EXERCISE BRIEF: Reply with each record repeated exactly.

[Source data]

►

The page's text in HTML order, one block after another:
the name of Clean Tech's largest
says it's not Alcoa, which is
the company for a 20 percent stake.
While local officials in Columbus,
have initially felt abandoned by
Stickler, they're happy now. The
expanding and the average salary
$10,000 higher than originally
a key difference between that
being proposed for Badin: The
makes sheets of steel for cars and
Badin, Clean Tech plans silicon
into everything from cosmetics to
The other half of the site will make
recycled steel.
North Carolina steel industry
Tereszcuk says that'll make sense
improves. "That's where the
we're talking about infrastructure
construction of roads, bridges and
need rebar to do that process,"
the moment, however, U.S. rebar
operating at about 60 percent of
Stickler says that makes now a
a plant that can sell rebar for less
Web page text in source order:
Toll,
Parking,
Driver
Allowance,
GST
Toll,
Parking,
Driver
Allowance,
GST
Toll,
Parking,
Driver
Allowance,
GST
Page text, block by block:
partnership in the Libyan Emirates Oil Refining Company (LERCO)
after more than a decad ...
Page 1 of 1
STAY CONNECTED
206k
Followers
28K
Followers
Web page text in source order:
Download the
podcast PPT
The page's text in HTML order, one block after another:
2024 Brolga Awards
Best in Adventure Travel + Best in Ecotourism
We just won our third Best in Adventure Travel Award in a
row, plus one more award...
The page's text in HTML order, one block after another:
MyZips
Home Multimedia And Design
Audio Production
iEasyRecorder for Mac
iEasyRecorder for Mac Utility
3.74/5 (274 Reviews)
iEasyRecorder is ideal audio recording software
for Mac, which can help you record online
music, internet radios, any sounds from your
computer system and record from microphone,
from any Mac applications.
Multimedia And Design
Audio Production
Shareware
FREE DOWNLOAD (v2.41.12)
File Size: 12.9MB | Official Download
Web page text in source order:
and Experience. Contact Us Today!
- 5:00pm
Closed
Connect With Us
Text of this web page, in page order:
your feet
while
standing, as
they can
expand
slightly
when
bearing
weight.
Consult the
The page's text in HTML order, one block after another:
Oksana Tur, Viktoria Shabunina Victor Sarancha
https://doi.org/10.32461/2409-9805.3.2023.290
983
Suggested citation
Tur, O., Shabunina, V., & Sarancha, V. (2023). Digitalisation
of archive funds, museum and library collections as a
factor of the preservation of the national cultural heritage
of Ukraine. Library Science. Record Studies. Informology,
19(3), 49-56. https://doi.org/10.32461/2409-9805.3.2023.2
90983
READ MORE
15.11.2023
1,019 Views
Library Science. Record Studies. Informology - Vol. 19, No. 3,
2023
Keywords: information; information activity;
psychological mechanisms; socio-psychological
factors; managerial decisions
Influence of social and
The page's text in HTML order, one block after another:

◄

EXERCISE RESULT:
The page's text in HTML order, one block after another:
the name of Clean Tech's largest
says it's not Alcoa, which is
the company for a 20 percent stake.
While local officials in Columbus,
have initially felt abandoned by
Stickler, they're happy now. The
expanding and the average salary
$10,000 higher than originally
a key difference between that
being proposed for Badin: The
makes sheets of steel for cars and
Badin, Clean Tech plans silicon
into everything from cosmetics to
The other half of the site will make
recycled steel.
North Carolina steel industry
Tereszcuk says that'll make sense
improves. "That's where the
we're talking about infrastructure
construction of roads, bridges and
need rebar to do that process,"
the moment, however, U.S. rebar
operating at about 60 percent of
Stickler says that makes now a
a plant that can sell rebar for less
Web page text in source order:
Toll,
Parking,
Driver
Allowance,
GST
Toll,
Parking,
Driver
Allowance,
GST
Toll,
Parking,
Driver
Allowance,
GST
Page text, block by block:
partnership in the Libyan Emirates Oil Refining Company (LERCO)
after more than a decad ...
Page 1 of 1
STAY CONNECTED
206k
Followers
28K
Followers
Web page text in source order:
Download the
podcast PPT
The page's text in HTML order, one block after another:
2024 Brolga Awards
Best in Adventure Travel + Best in Ecotourism
We just won our third Best in Adventure Travel Award in a
row, plus one more award...
The page's text in HTML order, one block after another:
MyZips
Home Multimedia And Design
Audio Production
iEasyRecorder for Mac
iEasyRecorder for Mac Utility
3.74/5 (274 Reviews)
iEasyRecorder is ideal audio recording software
for Mac, which can help you record online
music, internet radios, any sounds from your
computer system and record from microphone,
from any Mac applications.
Multimedia And Design
Audio Production
Shareware
FREE DOWNLOAD (v2.41.12)
File Size: 12.9MB | Official Download
Web page text in source order:
and Experience. Contact Us Today!
- 5:00pm
Closed
Connect With Us
Text of this web page, in page order:
your feet
while
standing, as
they can
expand
slightly
when
bearing
weight.
Consult the
The page's text in HTML order, one block after another:
Oksana Tur, Viktoria Shabunina Victor Sarancha
https://doi.org/10.32461/2409-9805.3.2023.290
983
Suggested citation
Tur, O., Shabunina, V., & Sarancha, V. (2023). Digitalisation
of archive funds, museum and library collections as a
factor of the preservation of the national cultural heritage
of Ukraine. Library Science. Record Studies. Informology,
19(3), 49-56. https://doi.org/10.32461/2409-9805.3.2023.2
90983
READ MORE
15.11.2023
1,019 Views
Library Science. Record Studies. Informology - Vol. 19, No. 3,
2023
Keywords: information; information activity;
psychological mechanisms; socio-psychological
factors; managerial decisions
Influence of social and
The page's text in HTML order, one block after another:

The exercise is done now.